> [Task statement]
Quote the entries below from the line with "Open the diode" through the line with "figure [Clipper_Netlist_2] ): [28, 274, 186, 293]", both ends included, and only those lines.

> [Entries shown]
--
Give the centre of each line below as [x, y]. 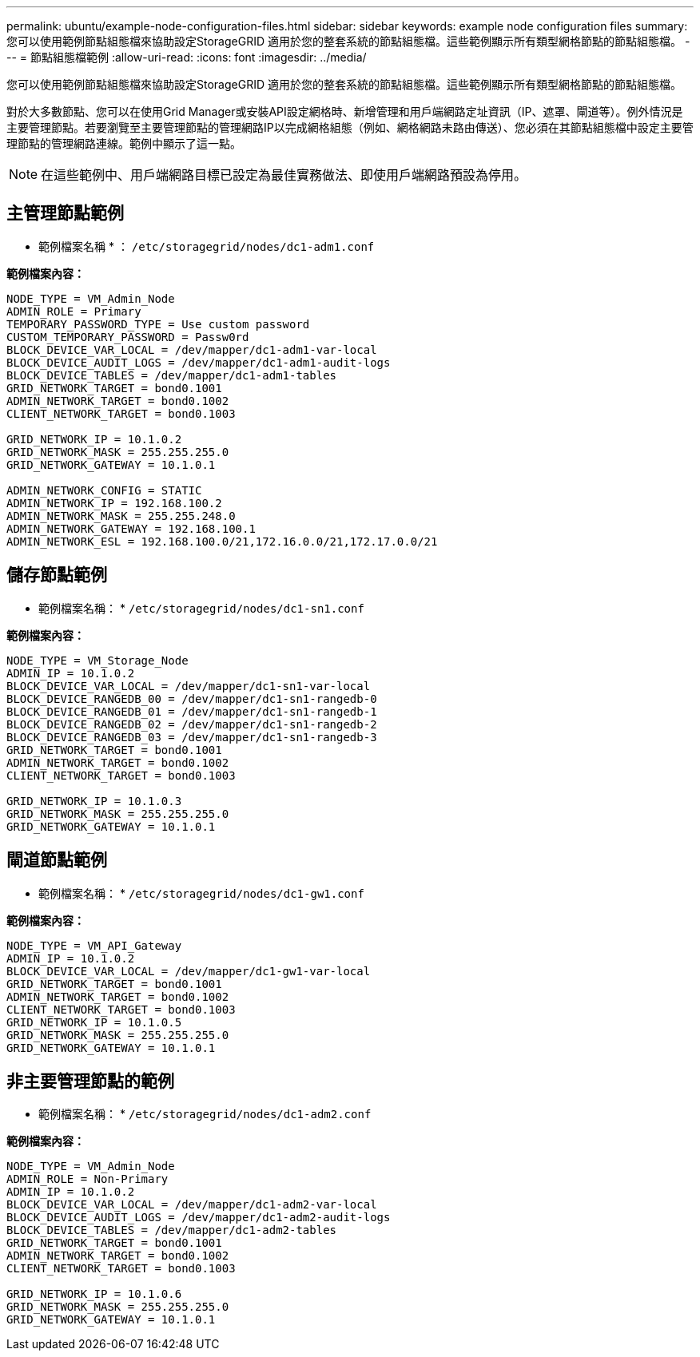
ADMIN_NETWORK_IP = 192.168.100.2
--
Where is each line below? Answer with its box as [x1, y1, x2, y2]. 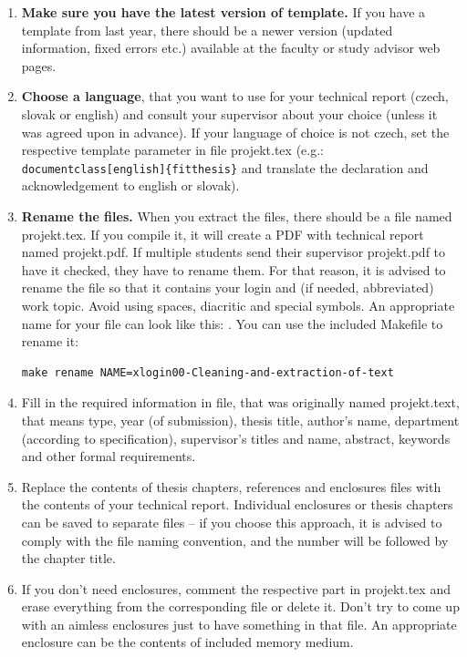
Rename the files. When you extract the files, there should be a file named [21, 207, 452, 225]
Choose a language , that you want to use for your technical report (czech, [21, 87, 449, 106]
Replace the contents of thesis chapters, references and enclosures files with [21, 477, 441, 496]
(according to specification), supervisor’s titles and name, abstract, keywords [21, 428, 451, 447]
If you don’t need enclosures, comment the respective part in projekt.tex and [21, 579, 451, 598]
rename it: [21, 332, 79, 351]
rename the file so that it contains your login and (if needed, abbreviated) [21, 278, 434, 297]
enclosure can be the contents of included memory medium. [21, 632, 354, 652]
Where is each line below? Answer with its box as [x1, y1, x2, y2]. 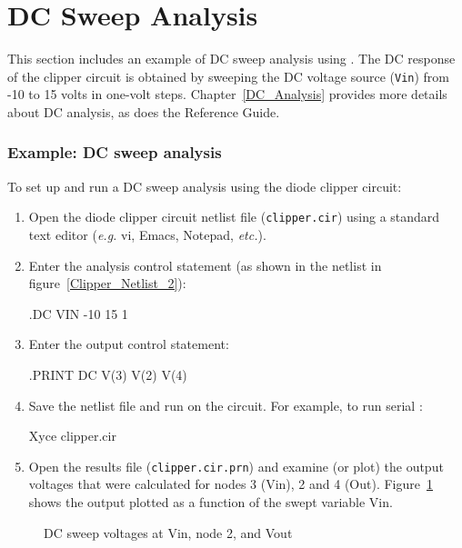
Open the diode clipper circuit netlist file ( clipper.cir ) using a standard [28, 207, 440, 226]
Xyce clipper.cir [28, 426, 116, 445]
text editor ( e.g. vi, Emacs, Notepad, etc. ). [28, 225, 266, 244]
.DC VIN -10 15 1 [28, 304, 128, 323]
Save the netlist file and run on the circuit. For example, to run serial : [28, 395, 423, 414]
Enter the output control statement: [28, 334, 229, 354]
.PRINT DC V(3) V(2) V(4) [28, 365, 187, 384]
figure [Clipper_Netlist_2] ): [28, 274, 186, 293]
--
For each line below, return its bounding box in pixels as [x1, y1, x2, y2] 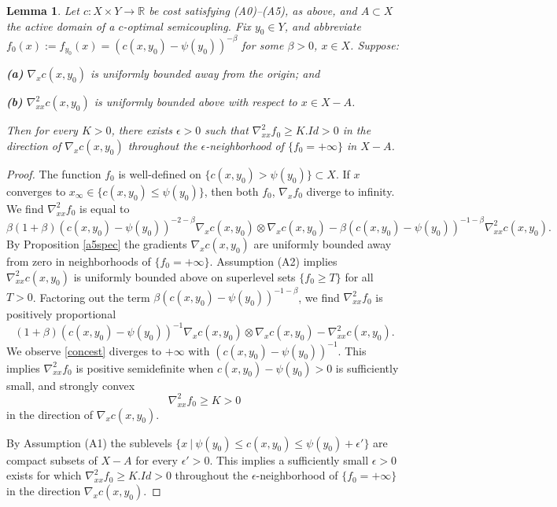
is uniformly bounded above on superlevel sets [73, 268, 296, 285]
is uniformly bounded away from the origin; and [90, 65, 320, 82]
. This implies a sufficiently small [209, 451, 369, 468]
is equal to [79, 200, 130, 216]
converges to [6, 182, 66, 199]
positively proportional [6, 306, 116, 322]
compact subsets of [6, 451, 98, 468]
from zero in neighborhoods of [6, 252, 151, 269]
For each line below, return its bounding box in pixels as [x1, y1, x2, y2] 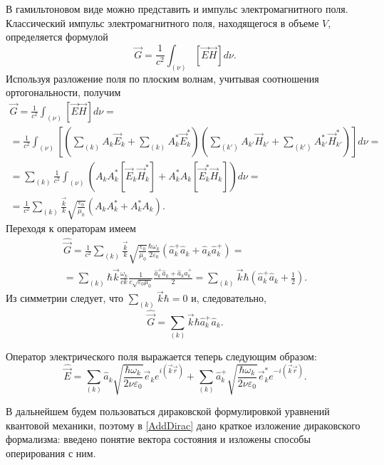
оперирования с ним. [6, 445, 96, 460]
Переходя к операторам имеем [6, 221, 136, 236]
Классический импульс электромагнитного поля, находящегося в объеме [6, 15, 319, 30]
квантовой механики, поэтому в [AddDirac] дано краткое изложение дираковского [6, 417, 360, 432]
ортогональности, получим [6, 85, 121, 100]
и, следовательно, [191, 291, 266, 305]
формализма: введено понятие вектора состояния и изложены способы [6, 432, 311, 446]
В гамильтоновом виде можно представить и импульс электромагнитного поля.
--
> [Response]
Open the diode clipper circuit netlist file ( clipper.cir ) using a standard [28, 207, 440, 226]
Xyce clipper.cir [28, 426, 116, 445]
text editor ( e.g. vi, Emacs, Notepad, etc. ). [28, 225, 266, 244]
.DC VIN -10 15 1 [28, 304, 128, 323]
Save the netlist file and run on the circuit. For example, to run serial : [28, 395, 423, 414]
Enter the output control statement: [28, 334, 229, 354]
.PRINT DC V(3) V(2) V(4) [28, 365, 187, 384]
figure [Clipper_Netlist_2] ): [28, 274, 186, 293]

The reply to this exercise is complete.